▶ ABOUT THIS EXERCISE: Copy only this range: the line with "Once-gloried hive" through the final line of the material, inclusive at both ends.

#### SOURCE MATERIAL ####

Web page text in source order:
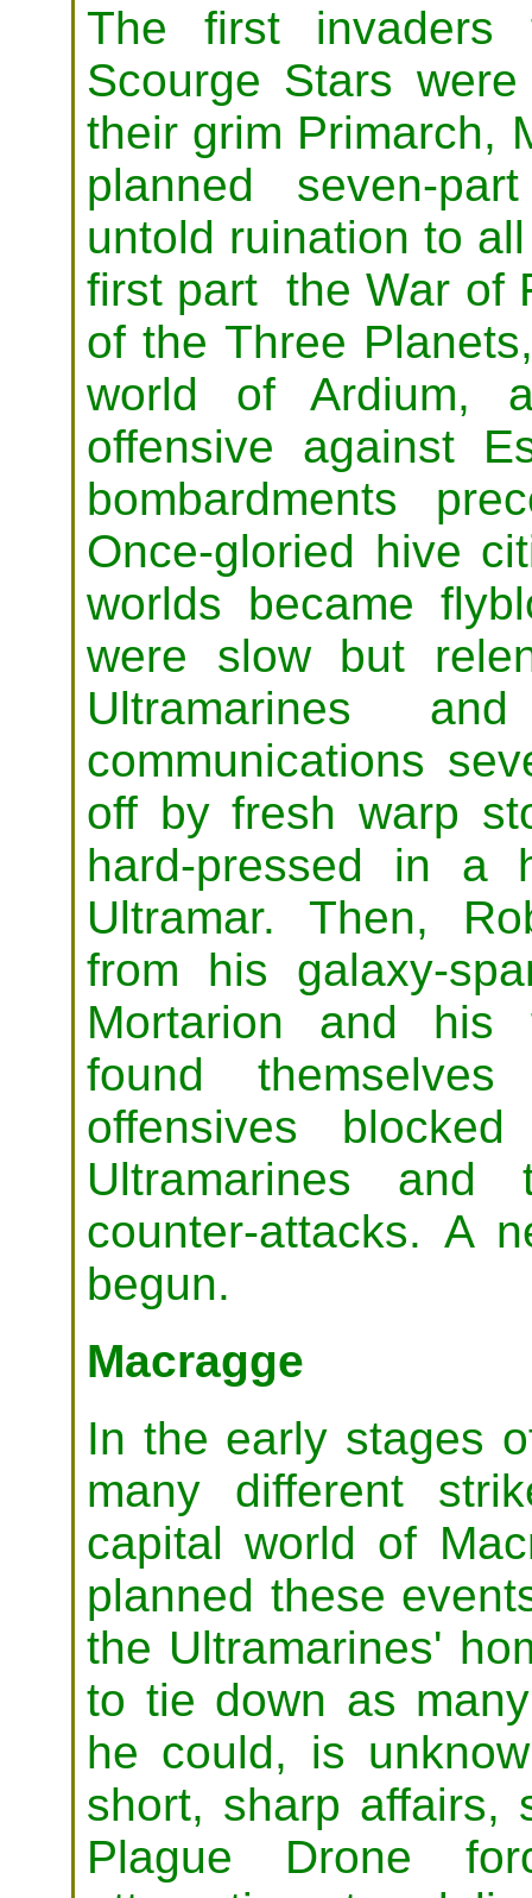
The first
Scourge Stars
their grim Primarch,
planned seven-
untold ruination to
first part the War of
of the Three
world of Ardium,
offensive against
bombardments
Once-gloried hive
worlds became
were slow but
Ultramarines
communications
off by fresh warp
hard-pressed in a
Ultramar. Then,
from his galaxy-
Mortarion and his
found
offensives
Ultramarines and
counter-attacks. A
begun.
Macragge
In the early stages
many different
capital world of
planned these
the Ultramarines'
to tie down as
he could, is
short, sharp affairs,
Plague Drone

####

▶ RESULT FOR THIS TASK:
Once-gloried hive
worlds became
were slow but
Ultramarines
communications
off by fresh warp
hard-pressed in a
Ultramar. Then,
from his galaxy-
Mortarion and his
found
offensives
Ultramarines and
counter-attacks. A
begun.
Macragge
In the early stages
many different
capital world of
planned these
the Ultramarines'
to tie down as
he could, is
short, sharp affairs,
Plague Drone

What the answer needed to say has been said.